| SUPPLIED MATERIAL |
++++

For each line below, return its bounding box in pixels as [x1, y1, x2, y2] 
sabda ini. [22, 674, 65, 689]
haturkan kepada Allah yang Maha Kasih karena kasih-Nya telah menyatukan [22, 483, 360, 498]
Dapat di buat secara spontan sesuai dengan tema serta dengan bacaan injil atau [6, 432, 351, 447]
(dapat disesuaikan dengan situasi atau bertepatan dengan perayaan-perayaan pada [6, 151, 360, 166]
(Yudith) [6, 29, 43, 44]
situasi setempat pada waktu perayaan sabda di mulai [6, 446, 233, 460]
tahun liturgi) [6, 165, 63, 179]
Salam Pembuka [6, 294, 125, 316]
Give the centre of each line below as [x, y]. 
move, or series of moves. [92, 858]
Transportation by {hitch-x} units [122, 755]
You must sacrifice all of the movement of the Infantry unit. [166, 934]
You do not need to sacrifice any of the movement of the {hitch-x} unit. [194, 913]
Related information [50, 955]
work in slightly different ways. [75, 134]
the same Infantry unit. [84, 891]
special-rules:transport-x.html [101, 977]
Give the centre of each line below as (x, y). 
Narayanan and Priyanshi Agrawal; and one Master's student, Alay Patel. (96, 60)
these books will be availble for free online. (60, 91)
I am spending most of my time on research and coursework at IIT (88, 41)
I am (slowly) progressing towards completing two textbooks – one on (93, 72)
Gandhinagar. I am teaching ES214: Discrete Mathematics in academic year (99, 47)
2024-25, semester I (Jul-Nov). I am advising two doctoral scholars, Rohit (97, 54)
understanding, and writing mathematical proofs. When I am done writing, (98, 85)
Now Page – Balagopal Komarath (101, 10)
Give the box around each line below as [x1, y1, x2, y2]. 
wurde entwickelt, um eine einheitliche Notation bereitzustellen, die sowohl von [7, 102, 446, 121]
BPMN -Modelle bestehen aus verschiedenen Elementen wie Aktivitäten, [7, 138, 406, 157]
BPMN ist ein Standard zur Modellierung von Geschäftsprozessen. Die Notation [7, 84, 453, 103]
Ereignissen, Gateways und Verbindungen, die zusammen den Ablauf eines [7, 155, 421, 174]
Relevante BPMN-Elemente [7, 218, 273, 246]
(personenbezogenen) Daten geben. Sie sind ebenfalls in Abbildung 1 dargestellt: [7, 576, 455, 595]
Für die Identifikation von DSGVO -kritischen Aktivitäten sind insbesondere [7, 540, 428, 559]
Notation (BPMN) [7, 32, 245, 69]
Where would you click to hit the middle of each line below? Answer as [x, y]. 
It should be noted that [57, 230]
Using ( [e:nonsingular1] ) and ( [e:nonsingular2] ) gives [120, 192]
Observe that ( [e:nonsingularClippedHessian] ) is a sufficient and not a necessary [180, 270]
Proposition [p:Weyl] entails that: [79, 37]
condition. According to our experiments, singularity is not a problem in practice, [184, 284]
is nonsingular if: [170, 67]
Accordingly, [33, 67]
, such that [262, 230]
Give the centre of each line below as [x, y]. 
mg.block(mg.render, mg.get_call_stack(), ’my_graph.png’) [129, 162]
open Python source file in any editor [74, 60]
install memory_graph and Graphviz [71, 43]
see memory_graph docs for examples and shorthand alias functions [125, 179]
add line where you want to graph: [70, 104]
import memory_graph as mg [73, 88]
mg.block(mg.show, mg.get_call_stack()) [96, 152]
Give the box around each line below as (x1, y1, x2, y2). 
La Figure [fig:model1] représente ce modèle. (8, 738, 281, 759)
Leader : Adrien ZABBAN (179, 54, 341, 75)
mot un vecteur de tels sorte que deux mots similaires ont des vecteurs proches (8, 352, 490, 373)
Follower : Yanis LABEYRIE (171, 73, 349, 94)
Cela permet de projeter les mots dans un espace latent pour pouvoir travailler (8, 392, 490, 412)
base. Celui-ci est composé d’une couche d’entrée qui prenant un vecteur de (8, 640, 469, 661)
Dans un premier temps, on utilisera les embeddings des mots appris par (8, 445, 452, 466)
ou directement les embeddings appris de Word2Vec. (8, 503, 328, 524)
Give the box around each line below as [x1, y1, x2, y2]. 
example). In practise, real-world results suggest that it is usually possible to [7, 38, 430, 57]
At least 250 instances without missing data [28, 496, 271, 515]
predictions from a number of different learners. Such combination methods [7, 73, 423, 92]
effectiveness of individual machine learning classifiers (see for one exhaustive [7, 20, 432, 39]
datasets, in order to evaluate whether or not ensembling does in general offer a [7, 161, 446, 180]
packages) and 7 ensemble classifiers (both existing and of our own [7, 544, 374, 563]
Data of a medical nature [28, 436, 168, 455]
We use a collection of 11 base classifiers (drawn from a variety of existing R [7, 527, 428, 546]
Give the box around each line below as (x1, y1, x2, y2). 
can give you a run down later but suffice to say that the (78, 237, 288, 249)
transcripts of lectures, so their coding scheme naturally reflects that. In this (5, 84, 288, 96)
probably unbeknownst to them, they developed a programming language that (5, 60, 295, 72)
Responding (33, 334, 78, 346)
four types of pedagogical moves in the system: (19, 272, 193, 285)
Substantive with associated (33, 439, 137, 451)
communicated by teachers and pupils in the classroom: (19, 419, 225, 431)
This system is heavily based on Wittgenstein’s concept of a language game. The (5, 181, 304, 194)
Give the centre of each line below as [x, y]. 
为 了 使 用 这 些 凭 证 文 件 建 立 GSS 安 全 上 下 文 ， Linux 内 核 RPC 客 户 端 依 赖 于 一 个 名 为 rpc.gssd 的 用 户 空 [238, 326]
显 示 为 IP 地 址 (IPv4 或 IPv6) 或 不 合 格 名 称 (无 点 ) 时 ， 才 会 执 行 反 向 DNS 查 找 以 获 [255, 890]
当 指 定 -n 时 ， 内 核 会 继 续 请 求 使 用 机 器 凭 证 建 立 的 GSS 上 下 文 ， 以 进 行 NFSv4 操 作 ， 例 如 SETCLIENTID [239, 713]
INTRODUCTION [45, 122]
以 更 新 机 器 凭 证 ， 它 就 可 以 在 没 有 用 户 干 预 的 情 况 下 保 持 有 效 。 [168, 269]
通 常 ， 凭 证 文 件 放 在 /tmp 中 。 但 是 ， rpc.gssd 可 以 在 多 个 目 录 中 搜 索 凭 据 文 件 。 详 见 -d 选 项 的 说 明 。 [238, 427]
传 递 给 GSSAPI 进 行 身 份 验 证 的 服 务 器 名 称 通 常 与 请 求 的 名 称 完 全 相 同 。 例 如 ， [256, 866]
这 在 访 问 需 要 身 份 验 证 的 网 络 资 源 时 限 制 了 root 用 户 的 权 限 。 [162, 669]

++++

| EXERCISE DESCRIPTION |
Output nothing but the lines from the one containing "four types of" through the last line of the data, exactly as they stand.

| PROBLEM SOLUTION |
four types of pedagogical moves in the system: (19, 272, 193, 285)
Substantive with associated (33, 439, 137, 451)
communicated by teachers and pupils in the classroom: (19, 419, 225, 431)
This system is heavily based on Wittgenstein’s concept of a language game. The (5, 181, 304, 194)
Give the centre of each line below as [x, y]. 
为 了 使 用 这 些 凭 证 文 件 建 立 GSS 安 全 上 下 文 ， Linux 内 核 RPC 客 户 端 依 赖 于 一 个 名 为 rpc.gssd 的 用 户 空 [238, 326]
显 示 为 IP 地 址 (IPv4 或 IPv6) 或 不 合 格 名 称 (无 点 ) 时 ， 才 会 执 行 反 向 DNS 查 找 以 获 [255, 890]
当 指 定 -n 时 ， 内 核 会 继 续 请 求 使 用 机 器 凭 证 建 立 的 GSS 上 下 文 ， 以 进 行 NFSv4 操 作 ， 例 如 SETCLIENTID [239, 713]
INTRODUCTION [45, 122]
以 更 新 机 器 凭 证 ， 它 就 可 以 在 没 有 用 户 干 预 的 情 况 下 保 持 有 效 。 [168, 269]
通 常 ， 凭 证 文 件 放 在 /tmp 中 。 但 是 ， rpc.gssd 可 以 在 多 个 目 录 中 搜 索 凭 据 文 件 。 详 见 -d 选 项 的 说 明 。 [238, 427]
传 递 给 GSSAPI 进 行 身 份 验 证 的 服 务 器 名 称 通 常 与 请 求 的 名 称 完 全 相 同 。 例 如 ， [256, 866]
这 在 访 问 需 要 身 份 验 证 的 网 络 资 源 时 限 制 了 root 用 户 的 权 限 。 [162, 669]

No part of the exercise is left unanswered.